Внимание! Если размещение файла нарушает Ваши авторские права, то обязательно сообщите нам

В защиту транзитологии надо сказать, что ее критика, во многом справедливая и убедительная, в то же время часто основывается на слишком упрощенном представлении о логике транзита. В целом ряде транзитологических работ с самого начала присутствовал здравый скепсис по поводу политических перспектив постсоветских стран - в цитировавшейся выше статье Д. Растоу от 1990 г. содержатся достаточно пространные рассуждения о том, что путь к демократии посткоммунистических обществ не может быть прямым и беспроблемным [5, р. 82-86]. Хрестоматийная работа Г. О'Доннела и Ф. Шмиттера и вовсе начинается следующими характерными словами: "Настоящая книга посвящена транзитам от конкретных авторитарных режимов к чему-то неизвестному (transitions from certain authoritarian regimes toward an uncertain `something else'). Это "что-то" может быть восстановлением политической демократии или реставрацией новой и, возможно, более жесткой формы авторитарного правления (курсив наш. - Д. Л.)" [7, р. 3]. Соответственно, об окончании транзита (и смене режима), с точки зрения О'Доннела и Шмиттера, мы можем говорить тогда, когда режим входит в новое состояние равновесия - как отмечалось в начале статьи, под этим понимается ситуация окончательного установления и закрепления новых правил игры в политической системе, которые не обязательно могут быть демократическими [7, р. 65].

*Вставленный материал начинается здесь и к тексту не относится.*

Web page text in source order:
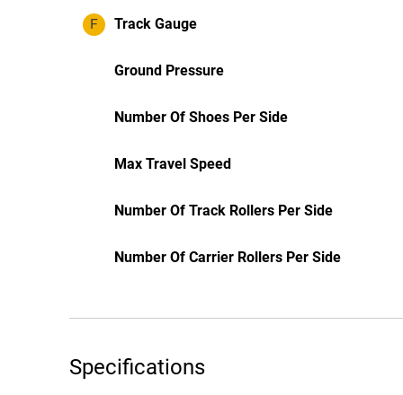
F Track Gauge
Ground Pressure
Number Of Shoes Per Side
Max Travel Speed
Number Of Track Rollers Per Side
Number Of Carrier Rollers Per Side
Specifications

Иллюстрацией того, что транзитология допускает довольно большую вариативность в процессе режимных трансформаций, может служить концепция М. Макфола - вместо того чтобы, подобно многим своим коллегам, рассматривать посткоммунистические трансформации как часть "третьей волны" демократизации, американский политолог предлагает выделить их в особую "четвертую волну", в ходе которой политические системы осуществляют переход "к демократии и диктатуре". Ведь довольно странно, замечает Макфол, говорить о "демократизации" в ситуации, когда 20 из 28 посткоммунистических стран остаются "различными вариантами диктатур или неконсолидированных переходных режимов" [25, р. 213].

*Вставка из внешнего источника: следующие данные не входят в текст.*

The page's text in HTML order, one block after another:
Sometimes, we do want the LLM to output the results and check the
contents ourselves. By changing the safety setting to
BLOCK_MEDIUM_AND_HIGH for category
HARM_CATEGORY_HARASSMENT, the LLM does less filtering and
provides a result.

Но даже с этой важной оговоркой нельзя не признать некоторую односторонность самой транзитологической оптики, присущие ей универсализм и идеологичность, которые проявляются в склонности так или иначе соотносить все политические процессы в "переходных" обществах с перспективой (пусть даже весьма отдаленной) их транзита к демократии. Лучшее доказательство этому - сам факт априорного включения постсоветских стран в начале 1990-х годов в "третью волну" глобальной демократизации [26, р. 300]. Такое очевидное расхождение между теорией и реальностью и стало главной причиной разочарования в транзитологической парадигме со стороны значительной части исследователей.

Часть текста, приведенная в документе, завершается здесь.